A verbatim copy of the entries is the required answer.
(LISTED RECORDS Opens)
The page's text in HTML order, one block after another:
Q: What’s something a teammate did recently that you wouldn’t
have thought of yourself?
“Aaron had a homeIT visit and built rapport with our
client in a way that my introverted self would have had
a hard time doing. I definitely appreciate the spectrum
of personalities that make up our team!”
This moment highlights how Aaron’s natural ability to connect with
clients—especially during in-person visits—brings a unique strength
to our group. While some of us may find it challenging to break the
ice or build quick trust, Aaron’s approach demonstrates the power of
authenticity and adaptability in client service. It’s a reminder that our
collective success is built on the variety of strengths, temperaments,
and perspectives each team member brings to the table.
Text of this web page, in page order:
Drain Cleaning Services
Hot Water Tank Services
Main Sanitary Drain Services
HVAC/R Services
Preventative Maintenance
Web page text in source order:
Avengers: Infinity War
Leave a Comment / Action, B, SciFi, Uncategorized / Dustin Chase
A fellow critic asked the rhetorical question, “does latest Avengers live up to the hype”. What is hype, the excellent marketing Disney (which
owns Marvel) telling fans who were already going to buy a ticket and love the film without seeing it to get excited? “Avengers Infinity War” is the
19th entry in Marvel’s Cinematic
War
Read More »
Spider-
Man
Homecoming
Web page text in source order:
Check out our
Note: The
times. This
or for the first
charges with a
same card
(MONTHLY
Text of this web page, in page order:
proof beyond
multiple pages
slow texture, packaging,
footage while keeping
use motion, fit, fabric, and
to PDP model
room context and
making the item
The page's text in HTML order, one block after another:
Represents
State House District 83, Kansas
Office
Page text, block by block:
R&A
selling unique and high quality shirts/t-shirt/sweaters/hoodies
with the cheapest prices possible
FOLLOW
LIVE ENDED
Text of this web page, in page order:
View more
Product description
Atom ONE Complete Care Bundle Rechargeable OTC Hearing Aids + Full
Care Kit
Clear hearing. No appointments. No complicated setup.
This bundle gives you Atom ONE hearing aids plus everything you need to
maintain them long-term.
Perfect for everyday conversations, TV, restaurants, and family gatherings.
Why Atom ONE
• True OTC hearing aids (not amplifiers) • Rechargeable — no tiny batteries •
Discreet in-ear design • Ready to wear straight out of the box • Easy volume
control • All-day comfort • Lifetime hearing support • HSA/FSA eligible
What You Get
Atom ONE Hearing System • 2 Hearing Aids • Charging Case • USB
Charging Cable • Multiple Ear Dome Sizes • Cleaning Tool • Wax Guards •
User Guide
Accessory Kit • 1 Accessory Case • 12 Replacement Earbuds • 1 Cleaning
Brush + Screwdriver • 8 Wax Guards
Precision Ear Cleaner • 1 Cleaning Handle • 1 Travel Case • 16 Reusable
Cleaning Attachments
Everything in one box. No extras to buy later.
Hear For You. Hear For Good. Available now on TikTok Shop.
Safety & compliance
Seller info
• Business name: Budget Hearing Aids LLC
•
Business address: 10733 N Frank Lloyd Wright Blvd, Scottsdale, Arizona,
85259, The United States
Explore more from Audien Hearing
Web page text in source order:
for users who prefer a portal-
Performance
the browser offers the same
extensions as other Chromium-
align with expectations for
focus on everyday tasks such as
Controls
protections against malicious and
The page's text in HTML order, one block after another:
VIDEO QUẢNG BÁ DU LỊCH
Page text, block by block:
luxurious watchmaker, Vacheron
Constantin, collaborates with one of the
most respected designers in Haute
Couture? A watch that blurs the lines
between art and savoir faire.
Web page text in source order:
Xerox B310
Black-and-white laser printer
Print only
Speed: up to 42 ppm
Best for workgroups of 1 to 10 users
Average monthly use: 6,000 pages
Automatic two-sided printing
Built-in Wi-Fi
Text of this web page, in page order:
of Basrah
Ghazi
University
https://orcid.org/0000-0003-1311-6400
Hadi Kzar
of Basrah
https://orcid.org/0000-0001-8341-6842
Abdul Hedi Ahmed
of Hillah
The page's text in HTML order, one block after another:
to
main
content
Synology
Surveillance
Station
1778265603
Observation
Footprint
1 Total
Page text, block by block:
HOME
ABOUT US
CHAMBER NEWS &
(LISTED RECORDS Closes)
- **RESPONSE BELOW**:
The page's text in HTML order, one block after another:
Q: What’s something a teammate did recently that you wouldn’t
have thought of yourself?
“Aaron had a homeIT visit and built rapport with our
client in a way that my introverted self would have had
a hard time doing. I definitely appreciate the spectrum
of personalities that make up our team!”
This moment highlights how Aaron’s natural ability to connect with
clients—especially during in-person visits—brings a unique strength
to our group. While some of us may find it challenging to break the
ice or build quick trust, Aaron’s approach demonstrates the power of
authenticity and adaptability in client service. It’s a reminder that our
collective success is built on the variety of strengths, temperaments,
and perspectives each team member brings to the table.
Text of this web page, in page order:
Drain Cleaning Services
Hot Water Tank Services
Main Sanitary Drain Services
HVAC/R Services
Preventative Maintenance
Web page text in source order:
Avengers: Infinity War
Leave a Comment / Action, B, SciFi, Uncategorized / Dustin Chase
A fellow critic asked the rhetorical question, “does latest Avengers live up to the hype”. What is hype, the excellent marketing Disney (which
owns Marvel) telling fans who were already going to buy a ticket and love the film without seeing it to get excited? “Avengers Infinity War” is the
19th entry in Marvel’s Cinematic
War
Read More »
Spider-
Man
Homecoming
Web page text in source order:
Check out our
Note: The
times. This
or for the first
charges with a
same card
(MONTHLY
Text of this web page, in page order:
proof beyond
multiple pages
slow texture, packaging,
footage while keeping
use motion, fit, fabric, and
to PDP model
room context and
making the item
The page's text in HTML order, one block after another:
Represents
State House District 83, Kansas
Office
Page text, block by block:
R&A
selling unique and high quality shirts/t-shirt/sweaters/hoodies
with the cheapest prices possible
FOLLOW
LIVE ENDED
Text of this web page, in page order:
View more
Product description
Atom ONE Complete Care Bundle Rechargeable OTC Hearing Aids + Full
Care Kit
Clear hearing. No appointments. No complicated setup.
This bundle gives you Atom ONE hearing aids plus everything you need to
maintain them long-term.
Perfect for everyday conversations, TV, restaurants, and family gatherings.
Why Atom ONE
• True OTC hearing aids (not amplifiers) • Rechargeable — no tiny batteries •
Discreet in-ear design • Ready to wear straight out of the box • Easy volume
control • All-day comfort • Lifetime hearing support • HSA/FSA eligible
What You Get
Atom ONE Hearing System • 2 Hearing Aids • Charging Case • USB
Charging Cable • Multiple Ear Dome Sizes • Cleaning Tool • Wax Guards •
User Guide
Accessory Kit • 1 Accessory Case • 12 Replacement Earbuds • 1 Cleaning
Brush + Screwdriver • 8 Wax Guards
Precision Ear Cleaner • 1 Cleaning Handle • 1 Travel Case • 16 Reusable
Cleaning Attachments
Everything in one box. No extras to buy later.
Hear For You. Hear For Good. Available now on TikTok Shop.
Safety & compliance
Seller info
• Business name: Budget Hearing Aids LLC
•
Business address: 10733 N Frank Lloyd Wright Blvd, Scottsdale, Arizona,
85259, The United States
Explore more from Audien Hearing
Web page text in source order:
for users who prefer a portal-
Performance
the browser offers the same
extensions as other Chromium-
align with expectations for
focus on everyday tasks such as
Controls
protections against malicious and
The page's text in HTML order, one block after another:
VIDEO QUẢNG BÁ DU LỊCH
Page text, block by block:
luxurious watchmaker, Vacheron
Constantin, collaborates with one of the
most respected designers in Haute
Couture? A watch that blurs the lines
between art and savoir faire.
Web page text in source order:
Xerox B310
Black-and-white laser printer
Print only
Speed: up to 42 ppm
Best for workgroups of 1 to 10 users
Average monthly use: 6,000 pages
Automatic two-sided printing
Built-in Wi-Fi
Text of this web page, in page order:
of Basrah
Ghazi
University
https://orcid.org/0000-0003-1311-6400
Hadi Kzar
of Basrah
https://orcid.org/0000-0001-8341-6842
Abdul Hedi Ahmed
of Hillah
The page's text in HTML order, one block after another:
to
main
content
Synology
Surveillance
Station
1778265603
Observation
Footprint
1 Total
Page text, block by block:
HOME
ABOUT US
CHAMBER NEWS &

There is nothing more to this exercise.